Callback:  0.000182s,  Total:  0.594779s
Callback:  0.000188s,  Total:  0.594966s
Callback:  0.000182s,  Total:  0.595149s
Callback:  0.000189s,  Total:  0.595337s
Callback:  0.000184s,  Total:  0.595521s
Callback:  0.000187s,  Total:  0.595709s
fib(16) = 987
count-1 = 3192
[Inferior 1 (process 2527714) exited normally]

It shows that lldb is 5.9x slower than gdb to call a breakpoint callback when hitting an associated breakpoint.

The client-server architecture of LLDB seems to cause the poor performance above for debugging a process locally.
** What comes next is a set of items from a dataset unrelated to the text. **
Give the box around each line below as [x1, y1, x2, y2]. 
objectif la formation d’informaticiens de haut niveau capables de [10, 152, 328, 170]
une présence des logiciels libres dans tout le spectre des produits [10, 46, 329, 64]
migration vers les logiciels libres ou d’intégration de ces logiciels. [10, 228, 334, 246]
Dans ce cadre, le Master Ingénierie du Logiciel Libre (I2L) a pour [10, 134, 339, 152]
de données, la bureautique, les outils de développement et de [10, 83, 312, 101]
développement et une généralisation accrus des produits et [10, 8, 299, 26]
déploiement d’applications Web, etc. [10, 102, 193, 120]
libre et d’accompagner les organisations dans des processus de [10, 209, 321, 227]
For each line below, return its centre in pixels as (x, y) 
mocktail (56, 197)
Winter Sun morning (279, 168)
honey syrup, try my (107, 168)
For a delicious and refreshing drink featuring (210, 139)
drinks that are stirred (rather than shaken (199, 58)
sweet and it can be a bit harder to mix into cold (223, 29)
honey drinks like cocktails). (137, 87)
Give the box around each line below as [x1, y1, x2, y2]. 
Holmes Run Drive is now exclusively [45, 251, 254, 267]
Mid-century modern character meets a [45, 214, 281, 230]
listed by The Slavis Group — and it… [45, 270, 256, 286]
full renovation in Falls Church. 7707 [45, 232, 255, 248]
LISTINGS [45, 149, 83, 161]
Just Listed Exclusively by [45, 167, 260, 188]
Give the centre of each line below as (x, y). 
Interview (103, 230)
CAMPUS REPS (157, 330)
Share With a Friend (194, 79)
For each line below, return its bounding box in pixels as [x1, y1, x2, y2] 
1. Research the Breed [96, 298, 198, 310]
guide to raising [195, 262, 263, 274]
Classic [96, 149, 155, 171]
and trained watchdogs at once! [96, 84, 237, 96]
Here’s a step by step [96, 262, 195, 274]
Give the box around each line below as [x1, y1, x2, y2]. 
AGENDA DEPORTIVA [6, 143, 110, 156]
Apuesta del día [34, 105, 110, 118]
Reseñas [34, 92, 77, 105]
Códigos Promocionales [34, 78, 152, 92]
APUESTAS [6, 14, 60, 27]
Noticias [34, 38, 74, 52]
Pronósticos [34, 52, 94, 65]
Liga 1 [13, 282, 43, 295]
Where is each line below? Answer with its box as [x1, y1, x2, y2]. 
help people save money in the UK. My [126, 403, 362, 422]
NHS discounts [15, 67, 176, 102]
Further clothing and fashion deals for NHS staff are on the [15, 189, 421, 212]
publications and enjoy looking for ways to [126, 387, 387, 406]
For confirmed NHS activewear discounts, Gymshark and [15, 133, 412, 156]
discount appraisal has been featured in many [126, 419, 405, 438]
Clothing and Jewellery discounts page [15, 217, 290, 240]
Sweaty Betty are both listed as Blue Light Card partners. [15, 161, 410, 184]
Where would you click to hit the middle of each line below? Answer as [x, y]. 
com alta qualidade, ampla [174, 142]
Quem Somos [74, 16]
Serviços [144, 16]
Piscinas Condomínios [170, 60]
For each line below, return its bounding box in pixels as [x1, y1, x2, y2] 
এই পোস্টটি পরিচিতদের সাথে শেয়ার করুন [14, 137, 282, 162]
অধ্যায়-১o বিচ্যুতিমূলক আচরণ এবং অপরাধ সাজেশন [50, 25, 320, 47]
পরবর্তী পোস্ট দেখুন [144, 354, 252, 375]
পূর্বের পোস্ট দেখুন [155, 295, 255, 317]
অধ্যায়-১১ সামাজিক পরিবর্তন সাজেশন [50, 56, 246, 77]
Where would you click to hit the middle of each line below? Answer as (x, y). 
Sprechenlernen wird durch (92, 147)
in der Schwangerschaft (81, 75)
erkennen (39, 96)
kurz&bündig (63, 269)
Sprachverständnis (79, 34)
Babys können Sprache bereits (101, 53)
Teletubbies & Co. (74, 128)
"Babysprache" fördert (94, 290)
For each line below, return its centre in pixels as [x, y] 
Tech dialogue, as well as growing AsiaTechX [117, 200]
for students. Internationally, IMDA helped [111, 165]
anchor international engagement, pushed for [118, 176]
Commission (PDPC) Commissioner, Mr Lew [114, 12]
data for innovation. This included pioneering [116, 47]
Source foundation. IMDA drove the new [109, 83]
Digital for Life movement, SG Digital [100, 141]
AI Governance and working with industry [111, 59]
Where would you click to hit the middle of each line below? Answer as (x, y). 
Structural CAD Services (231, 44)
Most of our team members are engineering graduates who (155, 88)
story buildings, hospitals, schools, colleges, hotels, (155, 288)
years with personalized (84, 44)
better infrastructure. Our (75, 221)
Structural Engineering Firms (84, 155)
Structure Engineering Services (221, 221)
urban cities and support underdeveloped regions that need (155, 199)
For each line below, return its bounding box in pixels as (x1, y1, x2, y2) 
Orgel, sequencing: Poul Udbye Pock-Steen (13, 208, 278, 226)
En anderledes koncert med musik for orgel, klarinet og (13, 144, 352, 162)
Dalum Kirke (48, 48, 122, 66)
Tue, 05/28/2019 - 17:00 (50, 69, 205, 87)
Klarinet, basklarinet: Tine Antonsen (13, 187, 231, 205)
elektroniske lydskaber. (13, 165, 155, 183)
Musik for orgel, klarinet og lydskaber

As described in the doc at https://lldb.llvm.org/use/remote.html, LLDB on Linux and macOS uses the remote debugging stub even when debugging a process locally. Meanwhile heavy threading in lldb seems to be another cause of the poor performance.
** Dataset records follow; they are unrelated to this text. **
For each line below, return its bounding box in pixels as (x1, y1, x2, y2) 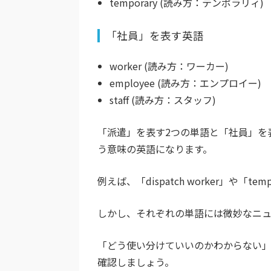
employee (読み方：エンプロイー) (109, 76, 261, 91)
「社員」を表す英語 (106, 28, 204, 44)
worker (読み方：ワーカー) (109, 59, 229, 74)
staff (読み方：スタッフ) (109, 93, 216, 108)
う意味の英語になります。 (97, 142, 212, 157)
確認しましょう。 (97, 255, 174, 270)
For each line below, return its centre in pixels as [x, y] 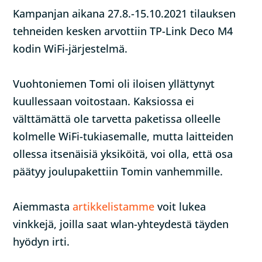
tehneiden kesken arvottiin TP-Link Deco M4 [123, 31]
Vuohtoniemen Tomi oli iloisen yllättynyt [114, 84]
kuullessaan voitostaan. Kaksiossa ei [104, 101]
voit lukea [180, 206]
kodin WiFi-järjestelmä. [70, 49]
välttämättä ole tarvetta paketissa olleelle [117, 119]
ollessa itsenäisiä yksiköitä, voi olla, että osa [123, 154]
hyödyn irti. [42, 242]
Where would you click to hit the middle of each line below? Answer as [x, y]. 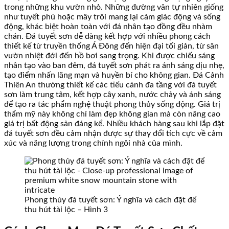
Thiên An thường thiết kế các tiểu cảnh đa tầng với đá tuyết [110, 85]
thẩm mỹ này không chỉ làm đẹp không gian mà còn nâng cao [112, 114]
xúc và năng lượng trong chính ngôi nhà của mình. [93, 143]
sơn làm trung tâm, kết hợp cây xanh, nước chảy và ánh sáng [112, 94]
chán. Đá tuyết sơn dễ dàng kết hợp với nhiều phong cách [107, 36]
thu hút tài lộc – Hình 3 [66, 209]
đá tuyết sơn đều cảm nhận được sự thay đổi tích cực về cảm [113, 133]
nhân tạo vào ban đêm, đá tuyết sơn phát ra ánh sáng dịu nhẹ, [114, 65]
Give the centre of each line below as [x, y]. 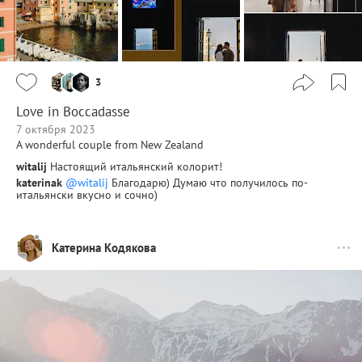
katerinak [39, 182]
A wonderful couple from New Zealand [110, 144]
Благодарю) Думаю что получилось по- [208, 182]
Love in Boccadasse [73, 111]
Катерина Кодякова [104, 248]
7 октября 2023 [56, 129]
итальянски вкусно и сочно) [87, 194]
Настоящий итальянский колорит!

Using gdbserver on localhost makes gdb run around 2x slower, but it is still much faster than debugging locally with lldb.

run-gdbsvr.sh

#!/bin/bash -x
(gdbserver --once localhost:2345 ./testcase) &
cat << GDBCMD > gdbsvr.cmd
target remote localhost:2345
set pagination off
source m_gdb.py
info breakpoint
continue
quit
GDBCMD
gdb -x ./gdbsvr.cmd --args ./testcase

Results with gdbserver

... ...
Callback:  0.000384s,  Total:  1.236005s
Callback:  0.000387s,  Total:  1.236392s
Callback:  0.000383s,  Total:  1.236775s
Callback:  0.000386s,  Total:  1.237162s
Callback:  0.000383s,  Total:  1.237545s
Callback:  0.000384s,  Total:  1.237929s
fib(16) = 987
count-1 = 3192

Child exited with status 0

PS: The performance impact of the breakpoint callback should be considered also. Let's measure the impact of the execution of the callback with lldb and gdb.

callback.py

import time
s, e = 0, 0
def stop():
    t = time.time()
    global s, e
    l, e = e, time.time()
    if s == 0: l, s = e, e
    print("Callback: %9.6fs,  Total: %9.6fs" % (e - l, e - s))
    return time.time() - t
for i in range(6):
    print("%9.6f" % stop())

Run callback.py with lldb

(lldb) command script import callback.py
Callback:  0.000000s,  Total:  0.000000s
 0.000034
Callback:  0.000045s,  Total:  0.000045s
 0.000009
Callback:  0.000015s,  Total:  0.000060s
 0.000007
Callback:  0.000013s,  Total:  0.000073s
 0.000007
Callback:  0.000013s,  Total:  0.000086s
 0.000007
Callback:  0.000013s,  Total:  0.000099s
 0.000007
(lldb)

Run callback.py with gdb

(gdb) source callback.py
Callback:  0.000000s,  Total:  0.000000s
 0.000023
Callback:  0.000033s,  Total:  0.000033s
 0.000010
Callback:  0.000018s,  Total:  0.000051s
 0.000010
Callback:  0.000017s,  Total:  0.000068s
 0.000009
Callback:  0.000017s,  Total:  0.000086s
 0.000009
Callback:  0.000018s,  Total:  0.000103s
 0.000009
(gdb)

It takes about 7~9us for each execution of the breakpoint callback, and runs a little bit faster on lldb. The performance impact of the execution of the breakpoint callback is very limitted, ~4.8% for gdb and ~0.6% for lldb.